Stocks slid alongside oil prices this morning as recession fears continued to mount. The Dow, S&P, and Nasdaq Composite all fell moderately through noon.
Today’s trading session has been another one in which the “bad news is good news” narrative shifted to “bad news is actually bad news.” Two weeks ago, bulls would have celebrated sinking oil prices.
Now, though, it’s just another sign that the recession could be more painful than initially expected. Oil stocks plunged in response. Chevron (NYSE: CVX) and Exxon (NYSE: XOM) both fell roughly 4%.
Some analysts, however, still believe a recession could be viewed as bullish by investors.
″[The market] has been bracing for [a recession], and now it may actually be embracing it, the idea being: let’s just get it over with, we’re going have a recession, let’s do it. Let’s clean out the excesses and start all over again,” said Ed Yardeni of Yardeni Research yesterday.
“The market is starting to look ahead into next year and that could very well be a recovery year from whatever this recessionary environment turns out to be. We’re all kind of doing a Hamlet recession – to be or not to be. I’m kind of thinking that there’s going to be a mild recession.”
Yardeni might be right, and his opinion reflects that of the market in June.
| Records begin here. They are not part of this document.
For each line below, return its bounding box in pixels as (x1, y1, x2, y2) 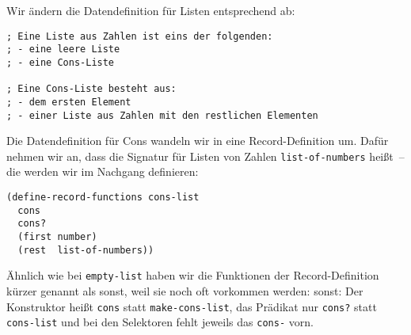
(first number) (17, 231, 97, 242)
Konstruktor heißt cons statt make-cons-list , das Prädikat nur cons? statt (6, 298, 377, 314)
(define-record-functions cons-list (6, 192, 200, 204)
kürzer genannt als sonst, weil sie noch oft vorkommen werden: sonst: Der (6, 282, 363, 299)
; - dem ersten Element (6, 96, 131, 108)
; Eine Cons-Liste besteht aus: (6, 83, 177, 95)
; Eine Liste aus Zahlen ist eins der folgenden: (6, 30, 273, 42)
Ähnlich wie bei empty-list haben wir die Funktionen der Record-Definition (6, 267, 379, 284)
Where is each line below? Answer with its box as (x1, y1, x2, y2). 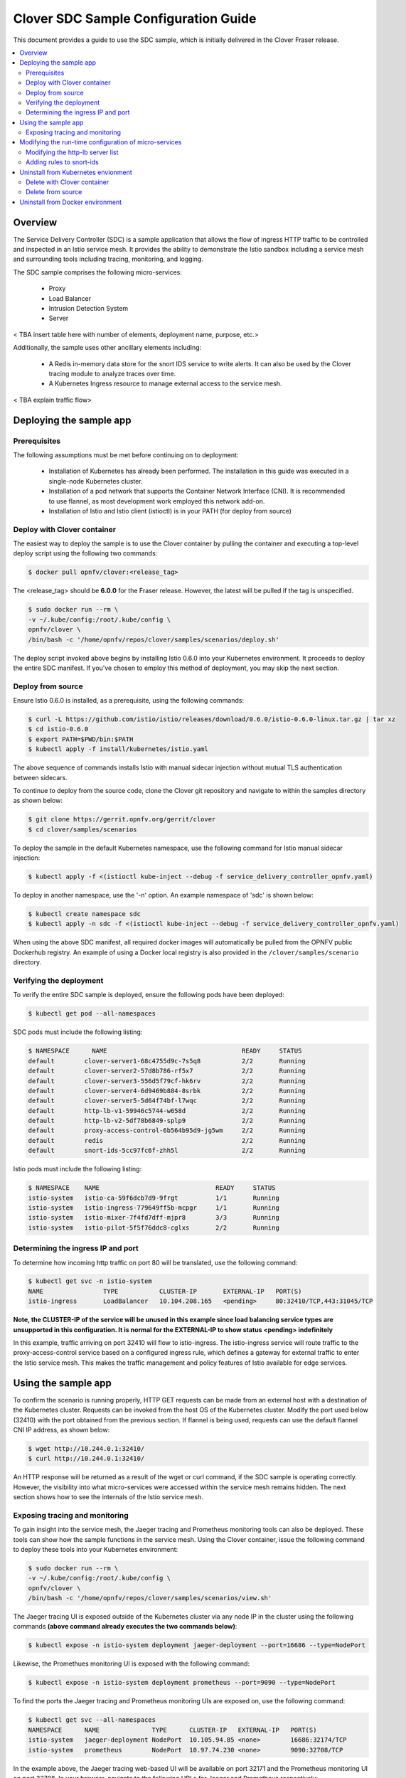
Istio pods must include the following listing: (13, 1165, 142, 1173)
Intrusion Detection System (48, 304, 129, 313)
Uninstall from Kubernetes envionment (19, 168, 133, 176)
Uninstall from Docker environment (19, 198, 122, 206)
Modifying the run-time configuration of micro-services (19, 138, 182, 147)
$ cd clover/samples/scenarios (28, 825, 138, 834)
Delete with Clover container (26, 178, 109, 186)
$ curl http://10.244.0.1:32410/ (28, 1454, 145, 1463)
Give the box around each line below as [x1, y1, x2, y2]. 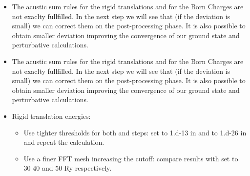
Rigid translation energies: [12, 110, 91, 121]
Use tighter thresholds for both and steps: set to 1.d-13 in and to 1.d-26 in [23, 127, 247, 137]
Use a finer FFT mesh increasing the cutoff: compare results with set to [23, 153, 238, 163]
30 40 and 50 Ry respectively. [23, 163, 112, 173]
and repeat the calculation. [23, 137, 104, 147]

But ever since the Atlanta Fed’s relatively accurate GDP growth forecaster (GDPNow) predicted negative GDP growth for both Q1 and Q2 last week, investors realized that the Fed could potentially unleash a barrage of rate hikes during a recession that has already begun.
“GDPNow has a strong track record, and the closer we get to July 28th’s release [of the initial Q2 GDP estimate] the more accurate it becomes,” wrote Nicholas Colas, co-founder of DataTrek Research, when the GDPNow reading was released on July 1st.
Many analysts remain optimistic that the bear market is almost over nonetheless.
“Do we have a kind of drawdown that looks to be in that 30% range, which is the average for recessions, or something that looks closer to down 50%, which is what we saw back in the early 2000s and 2008 where we had two debt crises?” asked NewEdge Wealth chief investment officer Cameron Dawson.
“We don’t see a debt crisis. We think that we could start to find some value around that [S&P] 3,400-3,500 level because that’s what gets us back to the pre-Covid highs.”
What could change Dawson’s estimate is this afternoon’s June Fed meeting minutes release, due out at 2 pm EST. The minutes from the May FOMC meeting ended up sparking a rally when investors learned that the Fed had dramatically reduced its target Federal funds rate for 2023.
But several weeks later, the rally failed when several inflation readings showed that inflation was still rising much faster than expected, thus invalidating the Fed’s target rate for next year.
For that reason, the June meeting minutes are probably not going to provide any bullish momentum, as the meeting took place after the Fed learned that inflation was significantly hotter than anticipated.
That’s why stocks fell this morning ahead of the minutes release. And it’s also why we may see a major selloff this afternoon if bulls don’t like what they hear, especially in regard to the Fed’s longer-term inflation projections.